(Data excerpts)
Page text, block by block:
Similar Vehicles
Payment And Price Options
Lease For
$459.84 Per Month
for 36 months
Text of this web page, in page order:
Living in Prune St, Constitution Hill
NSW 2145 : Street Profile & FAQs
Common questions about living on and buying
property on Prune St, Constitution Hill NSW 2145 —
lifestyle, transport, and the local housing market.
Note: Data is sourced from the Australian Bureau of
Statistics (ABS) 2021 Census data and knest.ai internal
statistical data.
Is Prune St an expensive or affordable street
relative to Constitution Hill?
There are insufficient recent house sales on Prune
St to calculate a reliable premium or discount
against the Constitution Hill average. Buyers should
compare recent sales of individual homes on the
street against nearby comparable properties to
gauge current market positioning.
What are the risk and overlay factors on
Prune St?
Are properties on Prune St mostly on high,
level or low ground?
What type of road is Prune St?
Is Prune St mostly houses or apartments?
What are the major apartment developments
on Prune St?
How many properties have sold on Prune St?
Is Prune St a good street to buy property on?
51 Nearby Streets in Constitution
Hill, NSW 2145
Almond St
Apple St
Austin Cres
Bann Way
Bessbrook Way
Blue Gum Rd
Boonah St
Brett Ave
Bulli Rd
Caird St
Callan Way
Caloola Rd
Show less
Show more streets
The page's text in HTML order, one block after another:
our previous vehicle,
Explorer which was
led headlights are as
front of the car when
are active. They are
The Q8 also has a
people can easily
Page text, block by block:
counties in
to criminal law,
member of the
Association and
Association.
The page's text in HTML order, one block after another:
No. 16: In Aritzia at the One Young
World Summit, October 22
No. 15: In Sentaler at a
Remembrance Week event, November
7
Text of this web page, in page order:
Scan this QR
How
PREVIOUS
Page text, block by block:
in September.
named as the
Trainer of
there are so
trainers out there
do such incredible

Exercise requirements: Word for word, write out each record shown above.

Response to this exercise:
Page text, block by block:
Similar Vehicles
Payment And Price Options
Lease For
$459.84 Per Month
for 36 months
Text of this web page, in page order:
Living in Prune St, Constitution Hill
NSW 2145 : Street Profile & FAQs
Common questions about living on and buying
property on Prune St, Constitution Hill NSW 2145 —
lifestyle, transport, and the local housing market.
Note: Data is sourced from the Australian Bureau of
Statistics (ABS) 2021 Census data and knest.ai internal
statistical data.
Is Prune St an expensive or affordable street
relative to Constitution Hill?
There are insufficient recent house sales on Prune
St to calculate a reliable premium or discount
against the Constitution Hill average. Buyers should
compare recent sales of individual homes on the
street against nearby comparable properties to
gauge current market positioning.
What are the risk and overlay factors on
Prune St?
Are properties on Prune St mostly on high,
level or low ground?
What type of road is Prune St?
Is Prune St mostly houses or apartments?
What are the major apartment developments
on Prune St?
How many properties have sold on Prune St?
Is Prune St a good street to buy property on?
51 Nearby Streets in Constitution
Hill, NSW 2145
Almond St
Apple St
Austin Cres
Bann Way
Bessbrook Way
Blue Gum Rd
Boonah St
Brett Ave
Bulli Rd
Caird St
Callan Way
Caloola Rd
Show less
Show more streets
The page's text in HTML order, one block after another:
our previous vehicle,
Explorer which was
led headlights are as
front of the car when
are active. They are
The Q8 also has a
people can easily
Page text, block by block:
counties in
to criminal law,
member of the
Association and
Association.
The page's text in HTML order, one block after another:
No. 16: In Aritzia at the One Young
World Summit, October 22
No. 15: In Sentaler at a
Remembrance Week event, November
7
Text of this web page, in page order:
Scan this QR
How
PREVIOUS
Page text, block by block:
in September.
named as the
Trainer of
there are so
trainers out there
do such incredible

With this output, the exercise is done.